··· Material provided
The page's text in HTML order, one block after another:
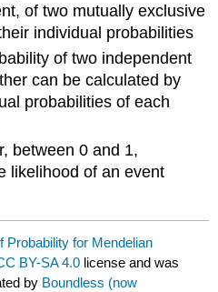
of two mutually exclusive
individual probabilities
of two independent
can be calculated by
probabilities of each
between 0 and 1,
likelihood of an event
Probability for Mendelian
BY-SA 4.0 license and was
by Boundless (now
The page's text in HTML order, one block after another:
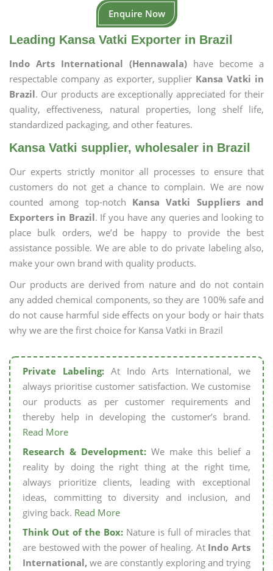
Enquire Now
Leading Kansa Vatki Exporter in Brazil
Indo Arts International (Hennawala) have become a
respectable company as exporter, supplier Kansa Vatki in
Brazil. Our products are exceptionally appreciated for their
quality, effectiveness, natural properties, long shelf life,
standardized packaging, and other features.
Kansa Vatki supplier, wholesaler in Brazil
Our experts strictly monitor all processes to ensure that
customers do not get a chance to complain. We are now
counted among top-notch Kansa Vatki Suppliers and
Exporters in Brazil. If you have any queries and looking to
place bulk orders, we’d be happy to provide the best
assistance possible. We are able to do private labeling also,
make your own brand with quality products.
Our products are derived from nature and do not contain
any added chemical components, so they are 100% safe and
do not cause harmful side effects on your body or hair thats
why we are the first choice for Kansa Vatki in Brazil
Private Labeling:At Indo Arts International, we
always prioritise customer satisfaction. We customise
our products as per customer requirements and
thereby help in developing the customer’s brand.
Read More
Research & Development: We make this belief a
reality by doing the right thing at the right time,
always prioritize clients, leading with exceptional
ideas, committing to diversity and inclusion, and
giving back. Read More
Think Out of the Box: Nature is full of miracles that
are bestowed with the power of healing. At Indo Arts
International, we are constantly exploring and trying
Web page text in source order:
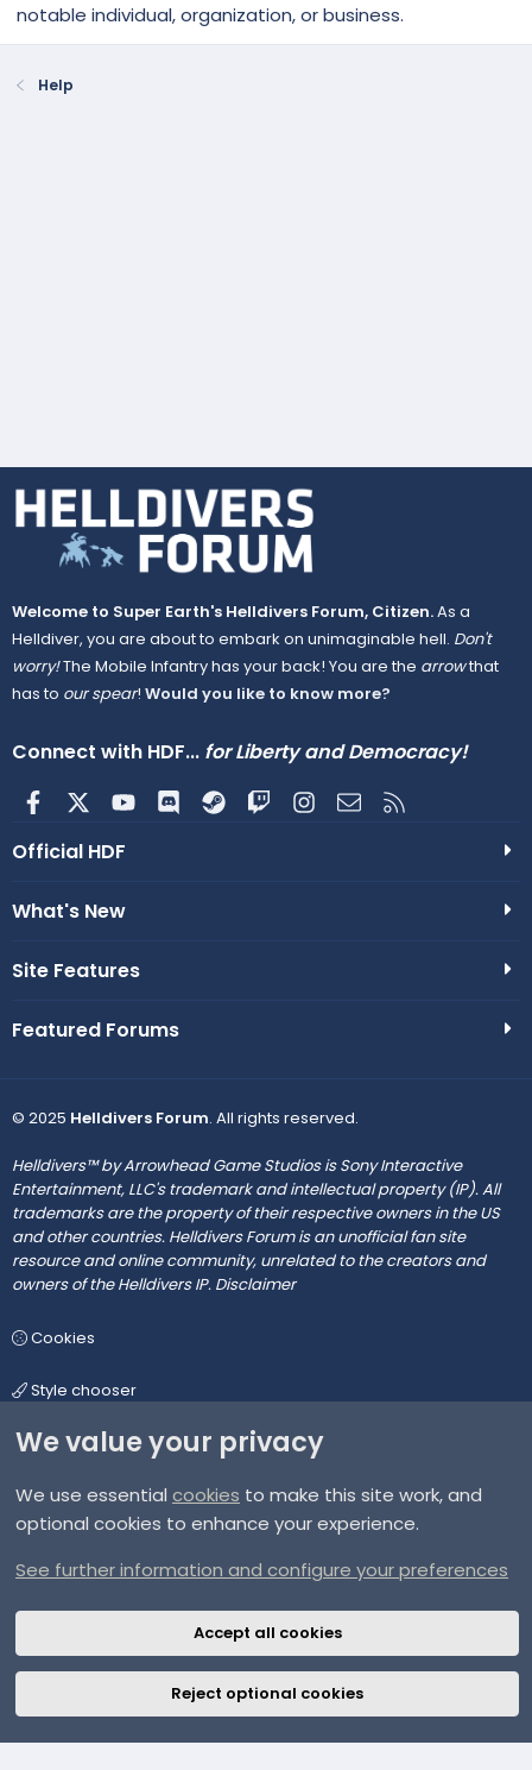
notable individual, organization, or business.
Help
Welcome to Super Earth's Helldivers Forum, Citizen.As a
Helldiver, you are about to embark on unimaginable hell. Don't
worry!The Mobile Infantry has your back! You are the arrowthat
has to our spear! Would you like to know more?
Connect with HDF... for Liberty and Democracy!
Facebookyoutube
DiscordSteamTwitchInstagramContact us
Official HDF
What's New
Site Features
Featured Forums
© 2025 Helldivers Forum. All rights reserved.
Helldivers™ by Arrowhead Game Studios is Sony Interactive
Entertainment, LLC's trademark and intellectual property (IP). All
trademarks are the property of their respective owners in the US
and other countries. Helldivers Forum is an unofficial fan site
resource and online community, unrelated to the creators and
owners of the Helldivers IP. Disclaimer
Cookies
Style chooser
Terms and rules
Home
S
S
We value your privacy
We use essential cookies to make this site work, and
optional cookies to enhance your experience.
See further information and configure your preferences
Accept all cookies
Reject optional cookies
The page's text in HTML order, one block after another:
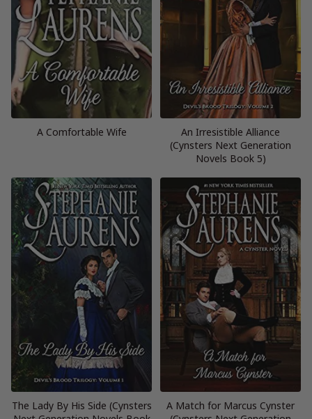
A Comfortable Wife
An Irresistible Alliance
(Cynsters Next Generation
Novels Book 5)
The Lady By His Side (Cynsters
A Match for Marcus Cynster
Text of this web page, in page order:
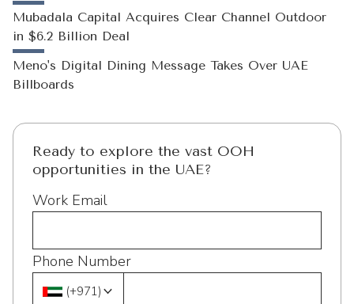
Mubadala Capital Acquires Clear Channel Outdoor
in $6.2 Billion Deal
Meno's Digital Dining Message Takes Over UAE
Billboards
Ready to explore the vast OOH
opportunities in the UAE?
Work Email
Phone Number
(+971)
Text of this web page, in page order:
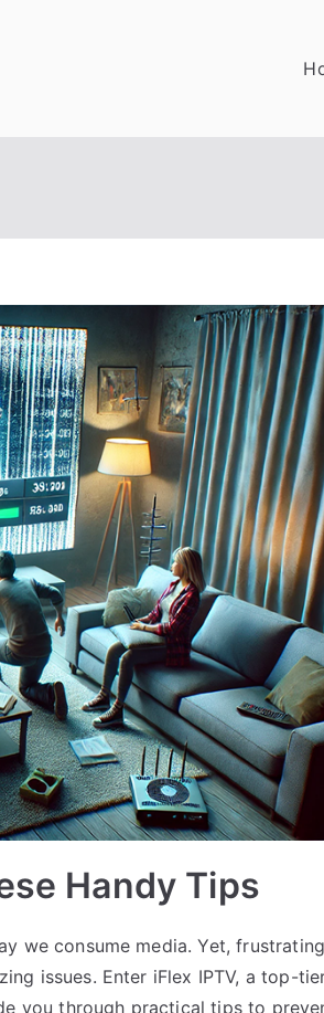
Handy Tips
we consume media. Yet, frustrating
issues. Enter iFlex IPTV, a top-
you through practical tips to
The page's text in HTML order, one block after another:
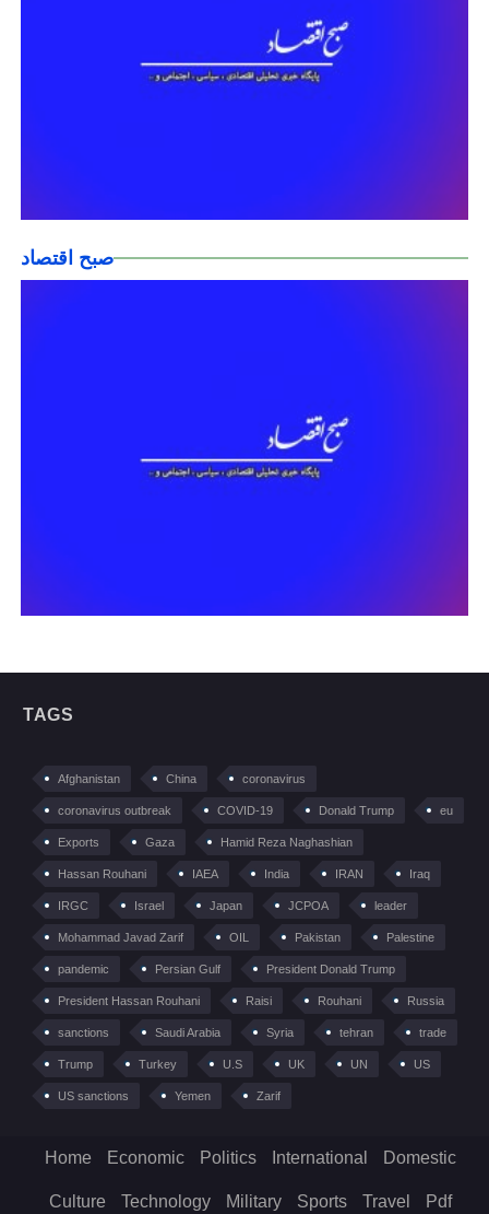
صبح اقتصاد
TAGS
Afghanistan China coronavirus
coronavirus outbreak COVID-19 Donald Trump eu
Exports Gaza Hamid Reza Naghashian
Hassan Rouhani IAEA India IRAN Iraq
IRGC Israel Japan JCPOA leader
Mohammad Javad Zarif OIL Pakistan Palestine
pandemic Persian Gulf President Donald Trump
President Hassan Rouhani Raisi Rouhani Russia
sanctions Saudi Arabia Syria tehran trade
Trump Turkey U.S UK UN US
US sanctions Yemen Zarif
Home Economic Politics International Domestic
Culture Technology Military Sports Travel Pdf
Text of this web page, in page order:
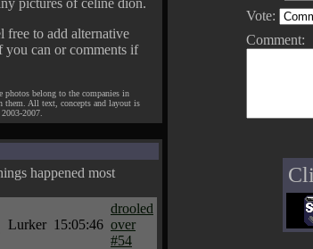
pictures of celine dion.
free to add alternative
you can or comments if
photos belong to the companies in
them. All text, concepts and layout is
2007.
happened most
Lurker 15:05:46
drooled
over
#54
Vote:
Comment:
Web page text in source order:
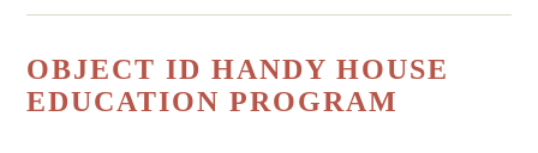
OBJECT ID HANDY HOUSE
EDUCATION PROGRAM
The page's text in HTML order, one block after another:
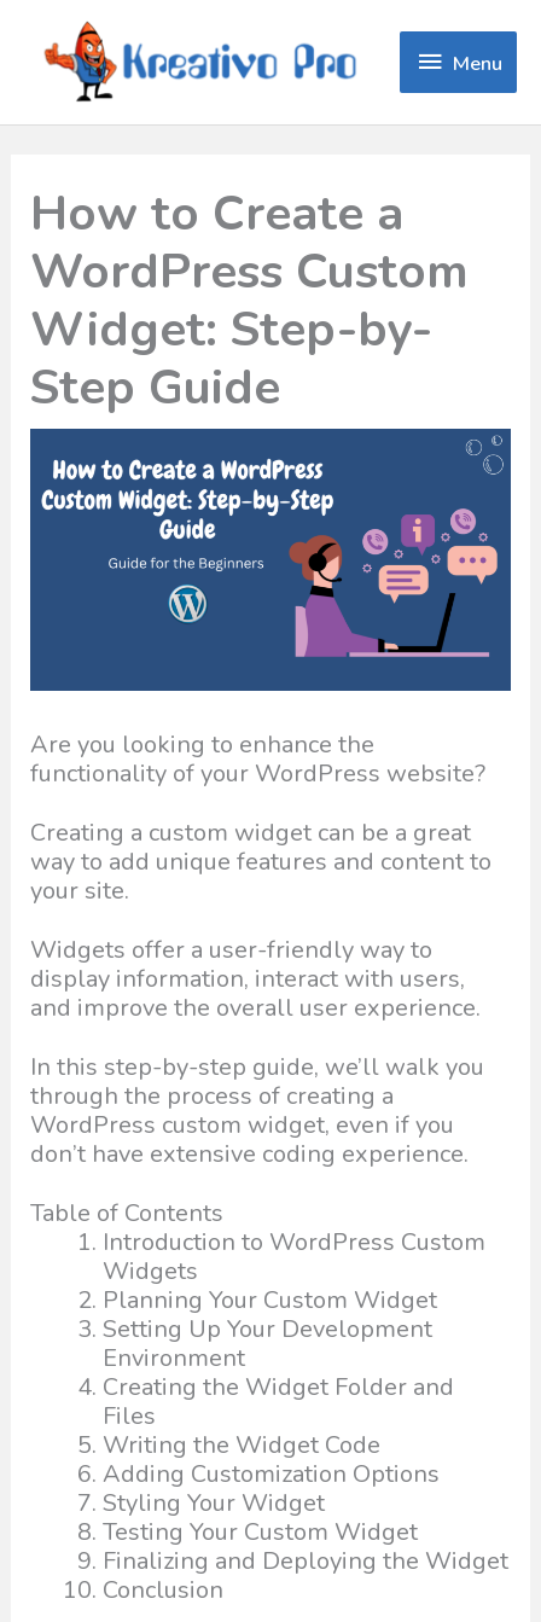
Menu
Menu
How to Create a
WordPress Custom
Widget: Step-by-
Step Guide
Are you looking to enhance the
functionality of your WordPress website?
Creating a custom widget can be a great
way to add unique features and content to
your site.
Widgets offer a user-friendly way to
display information, interact with users,
and improve the overall user experience.
In this step-by-step guide, we’ll walk you
through the process of creating a
WordPress custom widget, even if you
don’t have extensive coding experience.
Table of Contents
Introduction to WordPress Custom
Widgets
Planning Your Custom Widget
Setting Up Your Development
Environment
Creating the Widget Folder and
Files
Writing the Widget Code
Adding Customization Options
Styling Your Widget
Testing Your Custom Widget
Finalizing and Deploying the Widget
Conclusion
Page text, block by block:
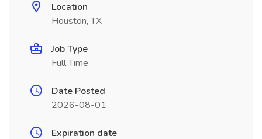
Location
Houston, TX
Job Type
Full Time
Date Posted
2026-08-01
Expiration date
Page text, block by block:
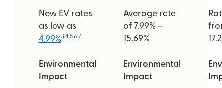
New EV rates
as low as
4.99%3 4 5 6 7
Environmental
Impact
Average rate
of 7.99% –
15.69%
Environmental
Impact
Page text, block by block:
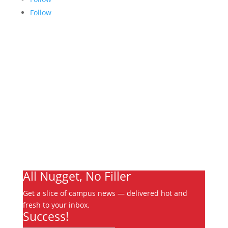
Follow
All Nugget, No Filler
Get a slice of campus news — delivered hot and
fresh to your inbox.
Success!
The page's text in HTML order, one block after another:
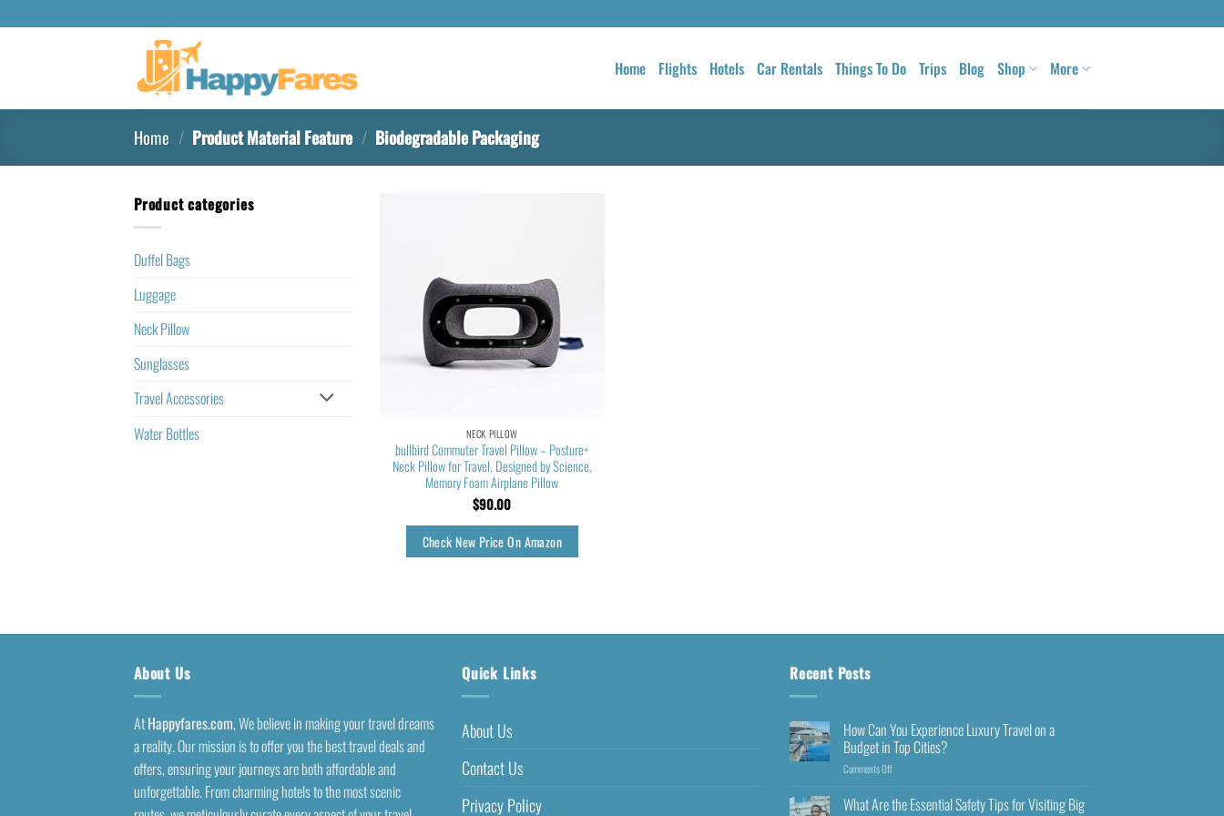
Home Flights Hotels Car Rentals Things To Do Trips Blog Shop More
Home / Product Material Feature / Biodegradable Packaging
Product categories
Duffel Bags
Luggage
Neck Pillow
Sunglasses
Travel Accessories
Water Bottles
NECK PILLOW
bullbird Commuter Travel Pillow – Posture+
Neck Pillow for Travel, Designed by Science,
Memory Foam Airplane Pillow
$90.00
Check New Price On Amazon
About Us
AtHappyfares.com, We believe in making your travel dreams
a reality. Our mission is to offer you the best travel deals and
offers, ensuring your journeys are both affordable and
unforgettable. From charming hotels to the most scenic
Quick Links
About Us
Contact Us
Privacy Policy
Recent Posts
How Can You Experience Luxury Travel on a
Budget in Top Cities?
Comments Off
What Are the Essential Safety Tips for Visiting Big
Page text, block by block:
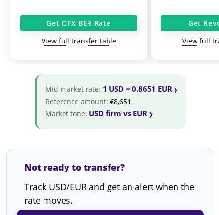
Get OFX BER Rate
View full transfer table
Get
View full
Mid-market rate: 1 USD = 0.8651 EUR
Reference amount: €8,651
Market tone: USD firm vs EUR
Not ready to transfer?
Track USD/EUR and get an alert when the
rate moves.
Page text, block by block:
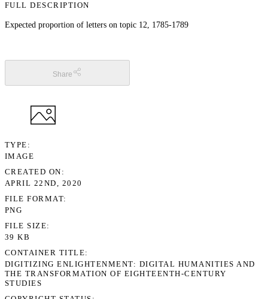
FULL DESCRIPTION
Expected proportion of letters on topic 12, 1785-1789
Share
TYPE
IMAGE
CREATED ON
APRIL 22ND, 2020
FILE FORMAT
PNG
FILE SIZE
39 KB
CONTAINER TITLE
DIGITIZING ENLIGHTENMENT: DIGITAL HUMANITIES AND
THE TRANSFORMATION OF EIGHTEENTH-CENTURY
STUDIES
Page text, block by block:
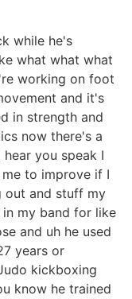
while he's
what what what
working on foot
and it's
in strength and
now there's a
you speak I
to improve if I
out and stuff my
my band for like
and uh he used
years or
kickboxing
know he trained
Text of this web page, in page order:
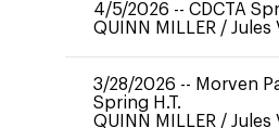
4/5/2026 -- CDCTA
QUINN MILLER / Jules
3/28/2026 -- Morven
Spring H.T.
QUINN MILLER / Jules
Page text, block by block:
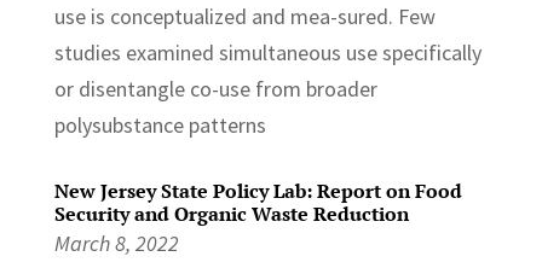
use is conceptualized and mea-sured. Few
studies examined simultaneous use specifically
or disentangle co-use from broader
polysubstance patterns
New Jersey State Policy Lab: Report on Food
Security and Organic Waste Reduction
March 8, 2022
······
▶ [Exercise objective] Reproduce verbatim every line starting at the line that holds "Water Bottles" and ending with the final line of the data; omit the pictures.

▶ [Solution for this exercise]
Water Bottles
NECK PILLOW
bullbird Commuter Travel Pillow – Posture+
Neck Pillow for Travel, Designed by Science,
Memory Foam Airplane Pillow
$90.00
Check New Price On Amazon
About Us
AtHappyfares.com, We believe in making your travel dreams
a reality. Our mission is to offer you the best travel deals and
offers, ensuring your journeys are both affordable and
unforgettable. From charming hotels to the most scenic
Quick Links
About Us
Contact Us
Privacy Policy
Recent Posts
How Can You Experience Luxury Travel on a
Budget in Top Cities?
Comments Off
What Are the Essential Safety Tips for Visiting Big
Page text, block by block:
Get OFX BER Rate
View full transfer table
Get
View full
Mid-market rate: 1 USD = 0.8651 EUR
Reference amount: €8,651
Market tone: USD firm vs EUR
Not ready to transfer?
Track USD/EUR and get an alert when the
rate moves.
Page text, block by block:
FULL DESCRIPTION
Expected proportion of letters on topic 12, 1785-1789
Share
TYPE
IMAGE
CREATED ON
APRIL 22ND, 2020
FILE FORMAT
PNG
FILE SIZE
39 KB
CONTAINER TITLE
DIGITIZING ENLIGHTENMENT: DIGITAL HUMANITIES AND
THE TRANSFORMATION OF EIGHTEENTH-CENTURY
STUDIES
Page text, block by block:
while he's
what what what
working on foot
and it's
in strength and
now there's a
you speak I
to improve if I
out and stuff my
my band for like
and uh he used
years or
kickboxing
know he trained
Text of this web page, in page order:
4/5/2026 -- CDCTA
QUINN MILLER / Jules
3/28/2026 -- Morven
Spring H.T.
QUINN MILLER / Jules
Page text, block by block:
use is conceptualized and mea-sured. Few
studies examined simultaneous use specifically
or disentangle co-use from broader
polysubstance patterns
New Jersey State Policy Lab: Report on Food
Security and Organic Waste Reduction
March 8, 2022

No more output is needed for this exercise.